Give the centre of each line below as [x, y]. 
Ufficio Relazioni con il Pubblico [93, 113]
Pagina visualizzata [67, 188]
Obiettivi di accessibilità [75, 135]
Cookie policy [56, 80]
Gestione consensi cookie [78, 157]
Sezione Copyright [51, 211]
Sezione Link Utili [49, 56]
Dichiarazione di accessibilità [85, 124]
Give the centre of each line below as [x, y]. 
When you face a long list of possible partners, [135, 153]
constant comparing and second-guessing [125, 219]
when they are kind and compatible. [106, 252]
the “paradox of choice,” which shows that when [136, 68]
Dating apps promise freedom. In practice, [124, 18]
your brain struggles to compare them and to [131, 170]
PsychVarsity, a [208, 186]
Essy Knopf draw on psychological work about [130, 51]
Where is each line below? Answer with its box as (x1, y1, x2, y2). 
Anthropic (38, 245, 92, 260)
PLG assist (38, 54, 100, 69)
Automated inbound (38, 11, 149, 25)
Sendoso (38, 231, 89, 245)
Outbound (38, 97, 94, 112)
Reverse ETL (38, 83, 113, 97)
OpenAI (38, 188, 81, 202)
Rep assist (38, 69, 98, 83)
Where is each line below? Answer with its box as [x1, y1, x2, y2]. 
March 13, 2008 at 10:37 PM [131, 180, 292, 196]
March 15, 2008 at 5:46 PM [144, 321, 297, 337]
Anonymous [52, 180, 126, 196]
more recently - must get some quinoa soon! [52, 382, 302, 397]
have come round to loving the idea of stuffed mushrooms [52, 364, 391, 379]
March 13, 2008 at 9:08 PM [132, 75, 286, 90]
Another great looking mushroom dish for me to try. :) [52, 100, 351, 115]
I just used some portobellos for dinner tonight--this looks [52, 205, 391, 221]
--
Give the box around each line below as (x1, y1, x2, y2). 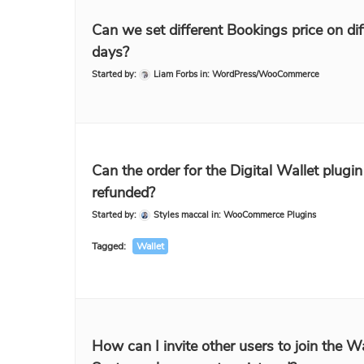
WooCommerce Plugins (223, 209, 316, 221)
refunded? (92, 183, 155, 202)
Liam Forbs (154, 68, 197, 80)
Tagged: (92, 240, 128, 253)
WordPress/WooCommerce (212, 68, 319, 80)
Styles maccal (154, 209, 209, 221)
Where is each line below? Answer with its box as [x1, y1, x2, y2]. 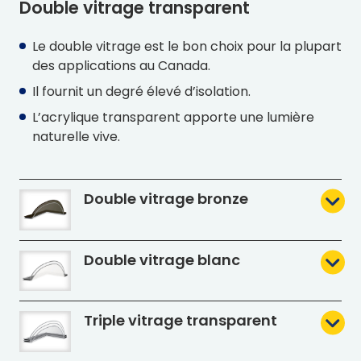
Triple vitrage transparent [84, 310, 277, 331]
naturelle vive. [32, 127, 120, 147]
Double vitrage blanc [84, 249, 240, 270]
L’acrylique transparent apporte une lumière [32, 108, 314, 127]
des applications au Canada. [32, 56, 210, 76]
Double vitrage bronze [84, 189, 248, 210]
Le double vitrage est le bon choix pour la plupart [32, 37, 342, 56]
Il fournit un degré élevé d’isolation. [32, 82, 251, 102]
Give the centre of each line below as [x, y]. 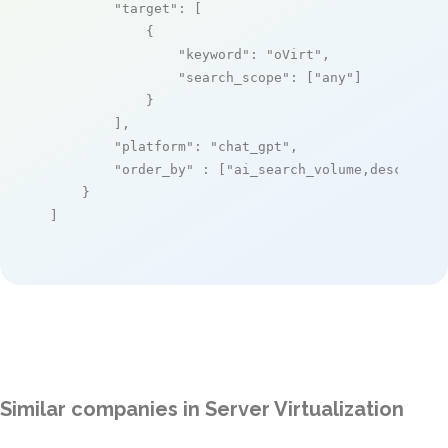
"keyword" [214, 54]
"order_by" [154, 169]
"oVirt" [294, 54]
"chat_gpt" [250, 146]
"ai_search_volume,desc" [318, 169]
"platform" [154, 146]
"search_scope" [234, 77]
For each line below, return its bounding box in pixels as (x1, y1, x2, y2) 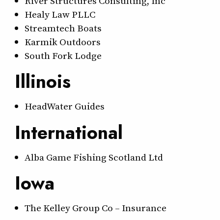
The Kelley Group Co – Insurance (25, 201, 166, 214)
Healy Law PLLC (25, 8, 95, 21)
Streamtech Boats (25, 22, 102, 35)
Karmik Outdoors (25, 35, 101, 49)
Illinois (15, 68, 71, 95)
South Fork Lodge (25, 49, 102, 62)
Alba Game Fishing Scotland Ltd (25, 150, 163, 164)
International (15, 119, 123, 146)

_YOUR ASSIGNMENT_
Lines holding "transparent": copy each one from the records above.

_YOUR SOLUTION_
Triple vitrage transparent [84, 310, 277, 331]
L’acrylique transparent apporte une lumière [32, 108, 314, 127]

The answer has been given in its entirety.